Design and implementation of an efficient distributed stream processing system with MPI

Big Data technologies are becoming more and more relevant in the modern world due to the fact that traditional data processing technologies are not able to meet all the new needs. One of the most significant cases is the processing of the data formed in continuous streams, as it needs to be performed in real time while constantly receiving new data. The most prevalent approach to building systems and frameworks that support these kind of operations is called “cluster computing” and one of its most prominent features of it is the usage of programming models that enable concurrent distributed computation that is specified on a higher abstraction level. However, these systems can have performance issues caused by the fact that they are not able to use all of the resources available on the machines in the most efficient way. At the same time, other approaches like “high performance computing” handle this by remaining on a low level, but that means that solutions are very problem specific and difficult to implement. This thesis work intends to lay the foundations in trying to take the best of these approaches by developing the first prototype of an efficient data stream processing framework that is able to provide very high performance levels by using low level technologies while remaining general and relatively easy to use. In order to achieve this, one of the best data stream processing frameworks, Apache Flink, will be analyzed so that its architecture and design choices, together with the Actor Model for concurrent computation, will be used to design the proposed solution. This system will be written in C and, in order to facilitate the communication between the distributed computing nodes, the Message Passing Interface will be utilized. The architecture and description of the implementation of the proposed system will be showcased and then the results from extensive testing performed in order to confirm the efficiency will be presented.

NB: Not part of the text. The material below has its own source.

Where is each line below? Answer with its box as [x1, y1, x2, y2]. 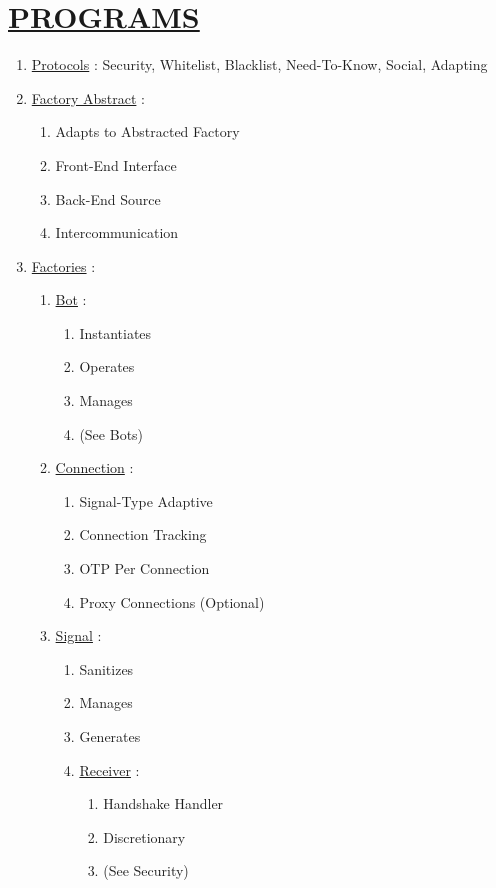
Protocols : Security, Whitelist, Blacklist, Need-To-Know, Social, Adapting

Le tecnologie dei Big Data stanno diventando sempre più rilevanti nel mondo moderno poiché quelle tradizionali di elaborazione dei dati non sono in grado di soddisfare tutte le nuove esigenze. Uno dei casi più significativi è l'elaborazione dei dati in flussi continui, poiché devono essere generati in tempo reale mentre si ricevono costantemente nuovi dati. L'approccio più diffuso alla costruzione di sistemi e framework che supportano questo tipo di operazioni è chiamato "cluster computing" e una delle sue caratteristiche più importanti è l'uso di modelli di programmazione che consentono il calcolo distribuito simultaneo, presentato con un livello di astrazione più elevato. Tuttavia, questi sistemi possono avere problemi di prestazioni causati dal fatto che non sono in grado di utilizzare tutte le risorse disponibili sulle macchine nel modo più efficiente. Altri approcci come l' "high performance computing" gestiscono questo problema rimanendo a un livello inferiore, ma ciò significa che le soluzioni sono molto specifiche e difficili da implementare. Questa tesi si propone di prendere il meglio da questi approcci sviluppando il primo prototipo di framework di elaborazione del flusso di dati efficiente in grado di fornire livelli di prestazioni molto elevati utilizzando tecnologie di basso livello rimanendo flessibile e relativamente facile da usare. Per raggiungere questo obiettivo, uno dei migliori framework di elaborazione del flusso di dati, Apache Flink, sarà analizzato in modo da utilizzare la sua architettura e le sue scelte di progettazione, insieme al Actor Model per il calcolo simultaneo, per progettare la soluzione proposta. Questo sistema sarà scritto in C e, al fine di facilitare la comunicazione tra i nodi di calcolo distribuiti, verrà utilizzato il Message Passing Interface. Si mostrerà l'architettura e la descrizione dell'implementazione del sistema proposto e verranno presentati i risultati di test approfonditi effettuati per confermarne l'efficienza.